Learning to knit

knitting.jpg   Last year our daughter-in-law gave me a couple lovely, knitted, cotten washcloths.  She intended them for kitchen use, but I tend to be more of a sponge/scour pad person, and they seemed too pretty to use for scrubbing dishes.  Then at Winter Solstice a friend sent me another lovely knitted washcloth along with a bar of lavender soap, and I realized I could use these washcloths in the shower.  Excellent!  They are absorbent, and just rough enough to give good exfoliation.  Now I use them all the time, and I wanted more.  So I decided to knit my own.

One drawback — I didn’t know how to knit.  I can crochet, and knitting didn’t look that difficult.  So I bought a couple balls of cotton yarn, a pair of knitting needles, and a book of washcloth patterns.  I had a book at home I thought I could learn from, but it turned out to be more for inspiration than actual learning.  Hmm . . .    So I Googled and found this site: http://learntoknit.com  .  Fortunately the washcloths use basic stitches, and this place gave me good enough instructions to get started.  (A friend has since suggested a book, The Knit Stitch, by Sally Melville; it’s on my “to buy” list.)  I’m now about halfway through my first washcloth, and beginning to feel like I know what I’m doing.  Lots of mistakes, but the yarn is varigated, the piece is supposed to have texture, and it’s just a washcloth for my personal use, so I’m not worrying about the mistakes.  I’m learning.   Am no where near good enough to knit and watch a new DVD, but I knitted through a couple of our John Cusack DVDs last night (“High Fidelity” and “Grosse Point Blank”) and did just fine. 

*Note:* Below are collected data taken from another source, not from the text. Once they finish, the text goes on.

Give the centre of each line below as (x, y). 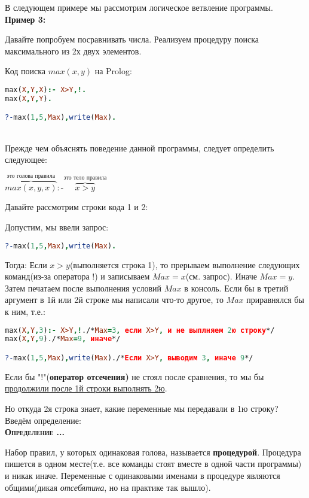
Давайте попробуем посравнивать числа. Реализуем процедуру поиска (132, 39)
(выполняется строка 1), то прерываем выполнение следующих (185, 264)
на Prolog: (113, 71)
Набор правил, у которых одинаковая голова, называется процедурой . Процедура (153, 452)
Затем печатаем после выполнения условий (83, 288)
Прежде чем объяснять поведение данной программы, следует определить (140, 148)
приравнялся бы (275, 300)
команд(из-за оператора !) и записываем (77, 276)

What I hadn’t expected was the calmness and satisfaction I feel while knitting.  I love working with textiles, anyway.  Perhaps it is in my genes, via those Scots ancestors from Paisley, who had rooms for their weaving looms.  When I was a kid I wove pot-holders and made custom orders for our neighbors.  But when I sit and knit, it’s as if I’m connected to generations of women (and men!) who stretch far back into time, creating practical and beautiful items for their loved ones and their homes.  It is a connection I cherish.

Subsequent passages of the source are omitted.